Extracted material:

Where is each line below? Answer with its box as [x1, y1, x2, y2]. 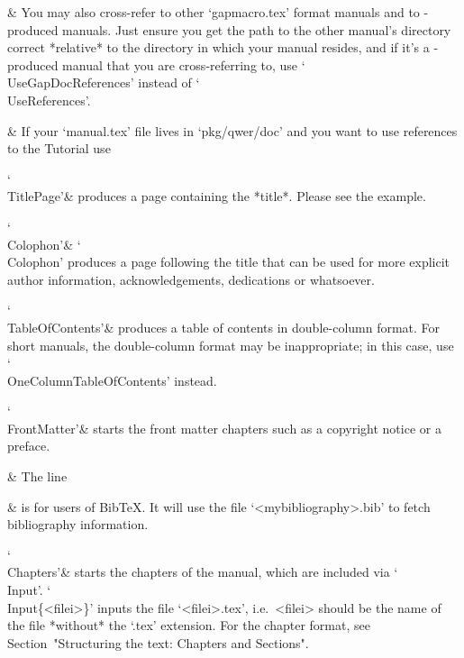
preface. [7, 436, 50, 455]
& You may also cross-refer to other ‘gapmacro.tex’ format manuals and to [7, 3, 420, 21]
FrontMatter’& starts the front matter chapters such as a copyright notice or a [7, 418, 441, 437]
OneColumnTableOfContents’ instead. [7, 370, 217, 389]
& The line [7, 467, 68, 486]
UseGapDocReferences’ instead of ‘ [7, 73, 200, 92]
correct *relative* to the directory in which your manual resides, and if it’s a [7, 38, 430, 57]
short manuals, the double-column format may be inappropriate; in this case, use [7, 335, 454, 354]
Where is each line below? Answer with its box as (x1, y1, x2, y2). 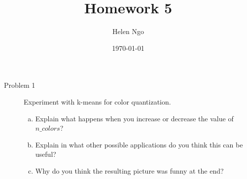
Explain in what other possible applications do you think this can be (35, 139, 243, 149)
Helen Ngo (112, 26, 144, 36)
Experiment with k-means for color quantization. (24, 96, 171, 107)
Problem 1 (4, 80, 35, 90)
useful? (35, 149, 56, 159)
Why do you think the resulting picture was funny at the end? (35, 165, 224, 176)
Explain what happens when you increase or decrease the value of (35, 113, 234, 123)
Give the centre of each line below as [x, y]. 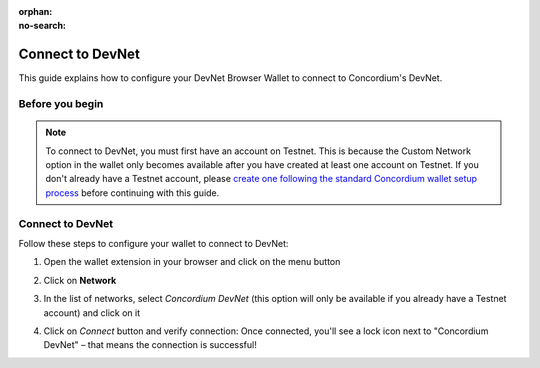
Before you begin [61, 104]
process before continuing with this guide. [132, 192]
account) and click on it [92, 312]
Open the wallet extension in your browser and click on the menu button [192, 262]
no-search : [42, 26]
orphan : [35, 11]
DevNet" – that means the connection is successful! [150, 345]
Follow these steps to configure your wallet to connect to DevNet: [153, 243]
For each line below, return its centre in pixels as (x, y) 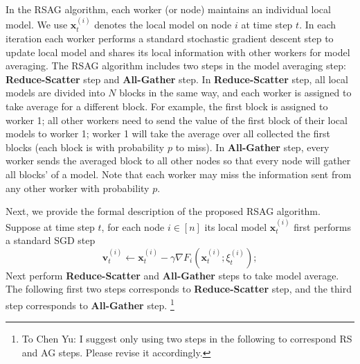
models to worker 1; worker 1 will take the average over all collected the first (168, 133)
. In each (318, 25)
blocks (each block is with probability (85, 147)
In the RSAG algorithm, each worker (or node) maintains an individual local (168, 9)
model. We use (37, 25)
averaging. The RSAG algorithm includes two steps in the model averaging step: (176, 66)
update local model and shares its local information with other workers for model (178, 52)
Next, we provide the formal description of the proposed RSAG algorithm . (163, 211)
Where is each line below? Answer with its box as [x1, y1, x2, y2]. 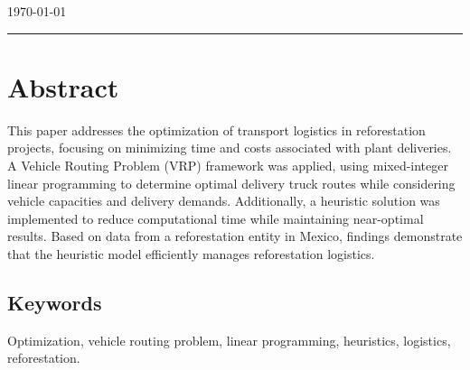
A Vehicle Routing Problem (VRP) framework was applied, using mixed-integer [7, 155, 448, 174]
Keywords [7, 288, 102, 316]
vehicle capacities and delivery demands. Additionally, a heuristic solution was [7, 191, 440, 210]
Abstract [7, 68, 119, 105]
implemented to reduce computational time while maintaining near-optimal [7, 208, 424, 227]
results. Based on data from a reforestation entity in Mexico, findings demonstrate [7, 227, 463, 245]
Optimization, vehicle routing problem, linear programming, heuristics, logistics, [7, 330, 451, 349]
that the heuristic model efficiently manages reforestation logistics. [7, 244, 375, 263]
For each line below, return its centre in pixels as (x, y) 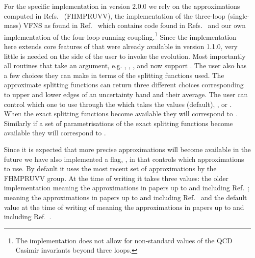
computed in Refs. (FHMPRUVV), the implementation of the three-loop (115, 15)
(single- (239, 15)
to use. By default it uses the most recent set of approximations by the (110, 168)
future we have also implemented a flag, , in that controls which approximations (124, 159)
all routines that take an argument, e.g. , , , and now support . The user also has (125, 65)
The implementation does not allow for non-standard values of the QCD (124, 240)
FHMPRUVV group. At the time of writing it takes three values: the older (116, 178)
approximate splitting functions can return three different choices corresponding (124, 85)
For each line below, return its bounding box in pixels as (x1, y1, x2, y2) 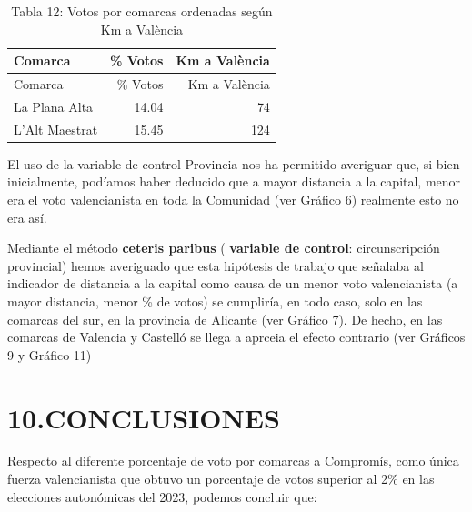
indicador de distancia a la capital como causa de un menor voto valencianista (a (7, 274, 458, 293)
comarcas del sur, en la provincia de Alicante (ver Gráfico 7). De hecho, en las (7, 309, 443, 328)
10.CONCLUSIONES (7, 398, 280, 436)
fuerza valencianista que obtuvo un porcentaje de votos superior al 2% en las (7, 469, 435, 488)
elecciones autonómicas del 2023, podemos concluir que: (7, 487, 317, 506)
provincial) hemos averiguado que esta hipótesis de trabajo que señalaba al (7, 256, 424, 275)
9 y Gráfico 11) (7, 345, 92, 364)
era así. (7, 207, 47, 226)
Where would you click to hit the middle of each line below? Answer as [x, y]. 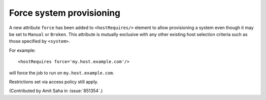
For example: [22, 50]
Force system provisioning [65, 13]
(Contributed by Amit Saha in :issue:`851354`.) [56, 91]
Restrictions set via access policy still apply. [54, 82]
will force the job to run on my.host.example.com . [62, 73]

Exercise aim: Above are the records; copy exactly the lines from the one with "Why do you think" through the one with "Follow these steps", including both, and nothing more. Leave out pictures.

Answer:
Why do you think the resulting picture was funny at the end? (35, 165, 224, 176)
Explain what happens when you increase or decrease the value of (35, 113, 234, 123)
Give the centre of each line below as [x, y]. 
Before you begin [61, 104]
process before continuing with this guide. [132, 192]
account) and click on it [92, 312]
Open the wallet extension in your browser and click on the menu button [192, 262]
no-search : [42, 26]
orphan : [35, 11]
DevNet" – that means the connection is successful! [150, 345]
Follow these steps to configure your wallet to connect to DevNet: [153, 243]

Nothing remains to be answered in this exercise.